What is expected:
Find the word "runtests" below. Copy each line that has it.

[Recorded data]
BEGIN
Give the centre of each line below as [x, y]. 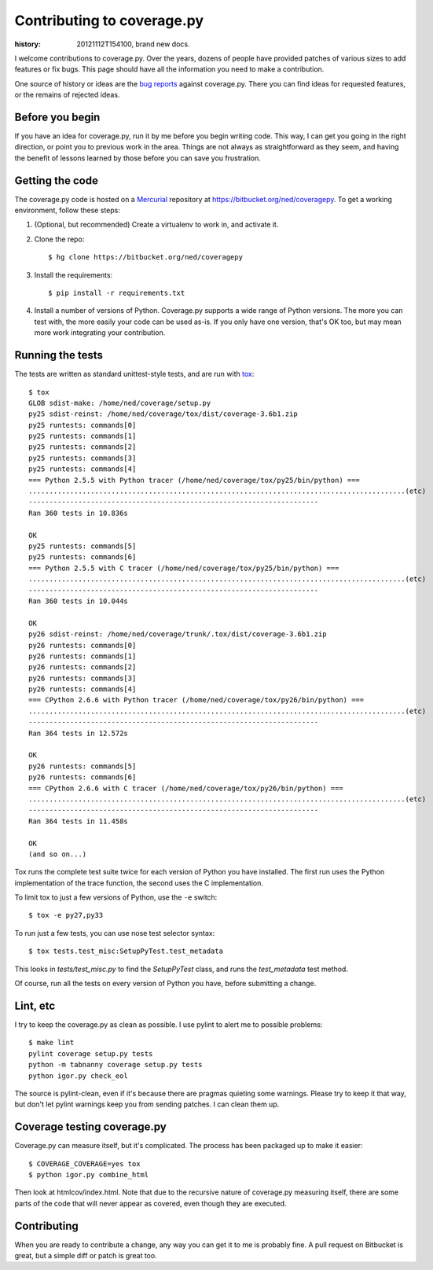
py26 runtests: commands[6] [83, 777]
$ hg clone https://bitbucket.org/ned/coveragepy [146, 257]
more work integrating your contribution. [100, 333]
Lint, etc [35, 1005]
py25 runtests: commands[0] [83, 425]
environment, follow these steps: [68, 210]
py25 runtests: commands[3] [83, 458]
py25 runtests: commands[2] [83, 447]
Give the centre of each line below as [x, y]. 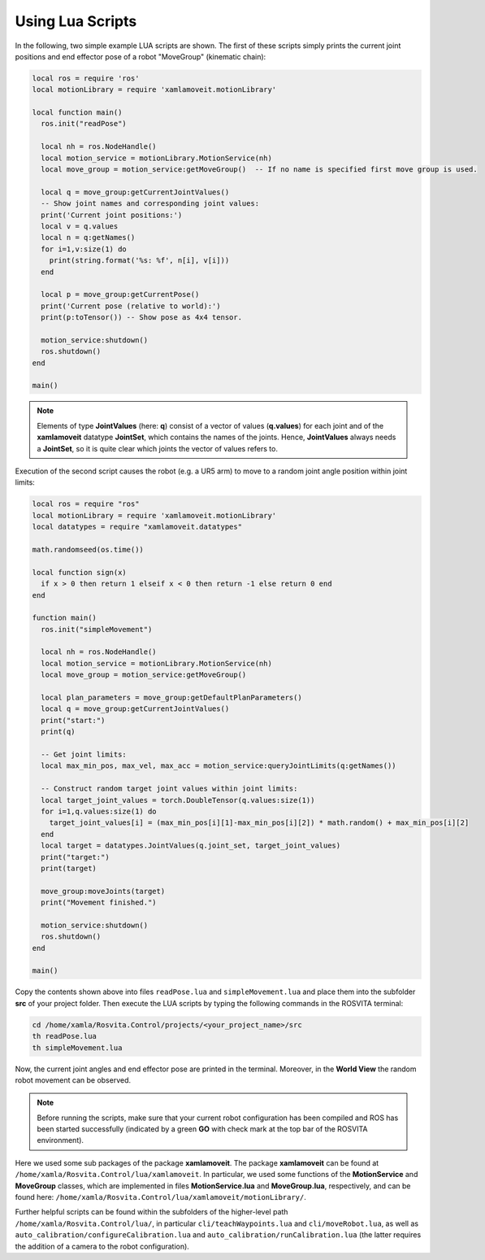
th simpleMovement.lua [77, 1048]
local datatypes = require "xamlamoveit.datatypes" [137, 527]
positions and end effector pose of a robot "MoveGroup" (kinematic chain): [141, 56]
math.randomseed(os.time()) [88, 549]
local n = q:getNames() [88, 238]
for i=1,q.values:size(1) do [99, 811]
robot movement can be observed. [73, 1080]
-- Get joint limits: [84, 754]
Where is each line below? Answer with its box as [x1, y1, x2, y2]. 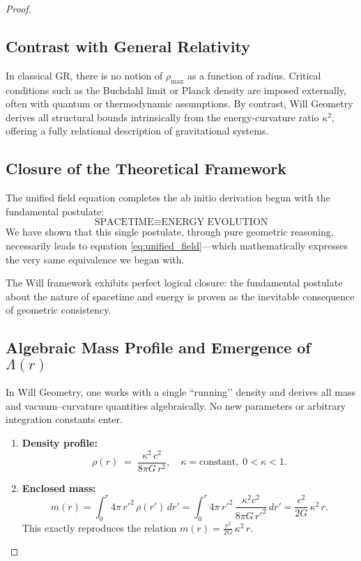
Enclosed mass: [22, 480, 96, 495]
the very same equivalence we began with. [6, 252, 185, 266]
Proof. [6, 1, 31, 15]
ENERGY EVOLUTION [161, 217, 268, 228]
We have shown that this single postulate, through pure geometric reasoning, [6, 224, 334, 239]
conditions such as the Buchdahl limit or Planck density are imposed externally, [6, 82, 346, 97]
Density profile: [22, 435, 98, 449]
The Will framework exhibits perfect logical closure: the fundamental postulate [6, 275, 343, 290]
END
BEGIN
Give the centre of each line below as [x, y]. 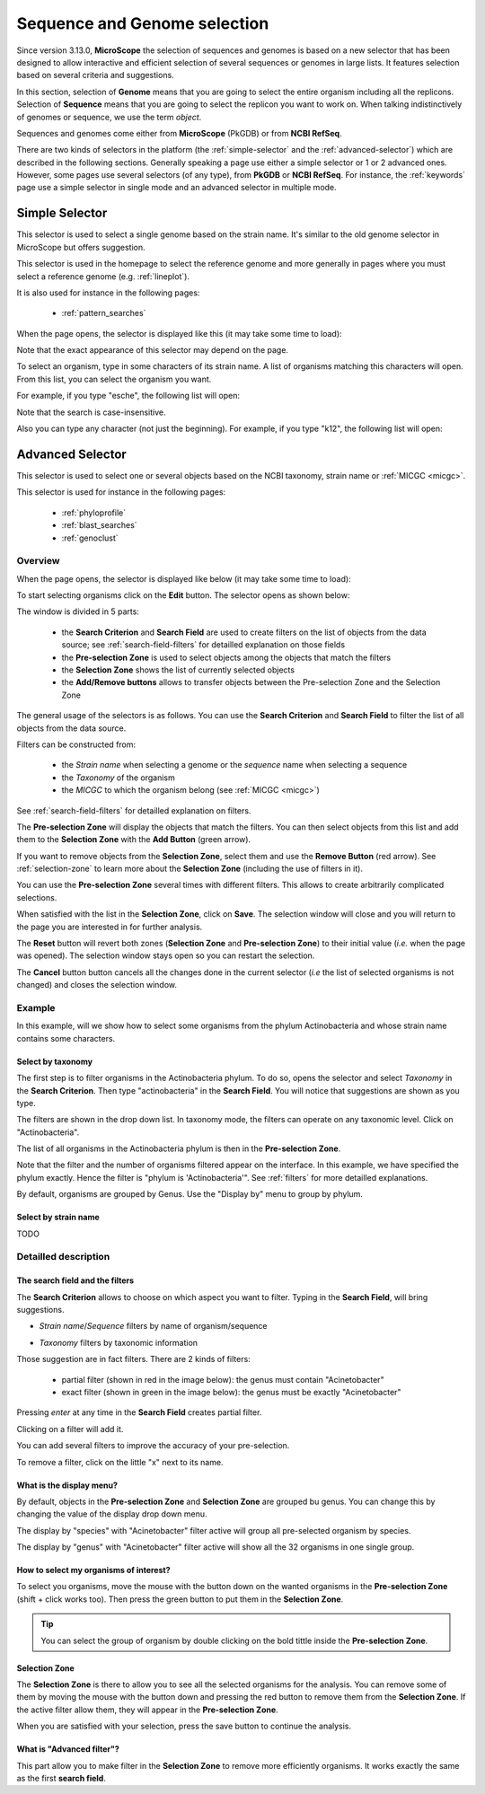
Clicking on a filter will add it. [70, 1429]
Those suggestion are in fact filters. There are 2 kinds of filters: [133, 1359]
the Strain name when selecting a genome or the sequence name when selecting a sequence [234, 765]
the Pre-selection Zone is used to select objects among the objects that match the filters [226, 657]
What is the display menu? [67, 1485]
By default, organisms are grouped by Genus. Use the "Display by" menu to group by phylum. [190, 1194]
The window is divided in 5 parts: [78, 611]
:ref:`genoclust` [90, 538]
END
BEGIN
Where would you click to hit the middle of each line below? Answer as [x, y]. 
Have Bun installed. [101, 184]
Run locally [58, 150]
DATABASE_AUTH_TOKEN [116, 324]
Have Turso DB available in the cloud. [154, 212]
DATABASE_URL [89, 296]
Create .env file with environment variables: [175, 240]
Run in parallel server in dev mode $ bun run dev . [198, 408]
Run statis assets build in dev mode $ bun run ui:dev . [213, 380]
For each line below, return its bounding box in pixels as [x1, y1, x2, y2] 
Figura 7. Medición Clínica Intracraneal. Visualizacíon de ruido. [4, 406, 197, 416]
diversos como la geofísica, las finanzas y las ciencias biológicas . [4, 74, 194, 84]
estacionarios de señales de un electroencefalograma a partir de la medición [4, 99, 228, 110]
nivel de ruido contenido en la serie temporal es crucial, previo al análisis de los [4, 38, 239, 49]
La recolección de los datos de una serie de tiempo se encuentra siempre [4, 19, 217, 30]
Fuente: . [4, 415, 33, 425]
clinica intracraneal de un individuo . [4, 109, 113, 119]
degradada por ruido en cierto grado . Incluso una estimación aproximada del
END
Solution below:
py26 runtests: commands[6] [83, 777]
py25 runtests: commands[0] [83, 425]
py25 runtests: commands[3] [83, 458]
py25 runtests: commands[2] [83, 447]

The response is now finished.